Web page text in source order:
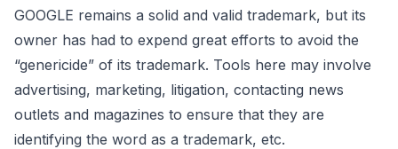
GOOGLE remains a solid and valid trademark, but its
owner has had to expend great efforts to avoid the
“genericide” of its trademark. Tools here may involve
advertising, marketing, litigation, contacting news
outlets and magazines to ensure that they are
identifying the word as a trademark, etc.
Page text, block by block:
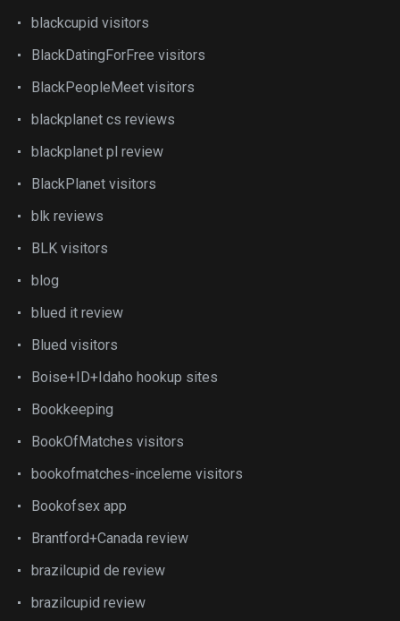
blackcupid visitors
BlackDatingForFree visitors
BlackPeopleMeet visitors
blackplanet cs reviews
blackplanet pl review
BlackPlanet visitors
blk reviews
BLK visitors
blog
blued it review
Blued visitors
Boise+ID+Idaho hookup sites
Bookkeeping
BookOfMatches visitors
bookofmatches-inceleme visitors
Bookofsex app
Brantford+Canada review
brazilcupid de review
brazilcupid review
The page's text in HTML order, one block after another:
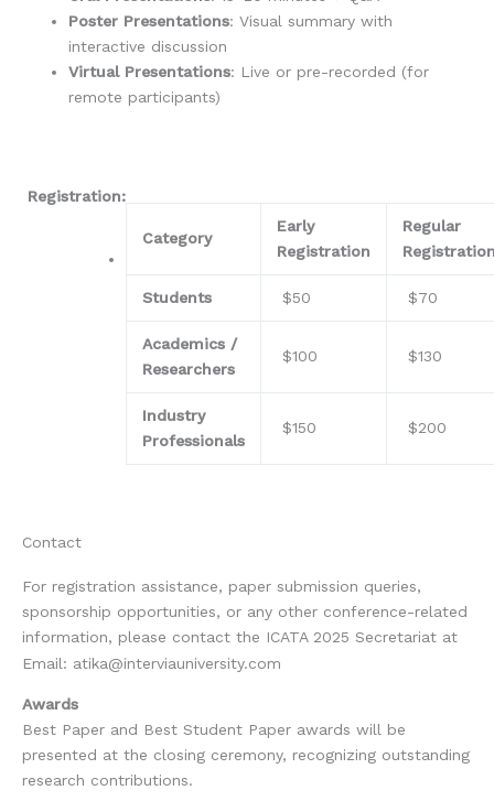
=-=-=
[Required work]
Everything in the data except the pictures must appear in your answer unchanged.

[Response]
Web page text in source order:
GOOGLE remains a solid and valid trademark, but its
owner has had to expend great efforts to avoid the
“genericide” of its trademark. Tools here may involve
advertising, marketing, litigation, contacting news
outlets and magazines to ensure that they are
identifying the word as a trademark, etc.
Page text, block by block:
blackcupid visitors
BlackDatingForFree visitors
BlackPeopleMeet visitors
blackplanet cs reviews
blackplanet pl review
BlackPlanet visitors
blk reviews
BLK visitors
blog
blued it review
Blued visitors
Boise+ID+Idaho hookup sites
Bookkeeping
BookOfMatches visitors
bookofmatches-inceleme visitors
Bookofsex app
Brantford+Canada review
brazilcupid de review
brazilcupid review
The page's text in HTML order, one block after another:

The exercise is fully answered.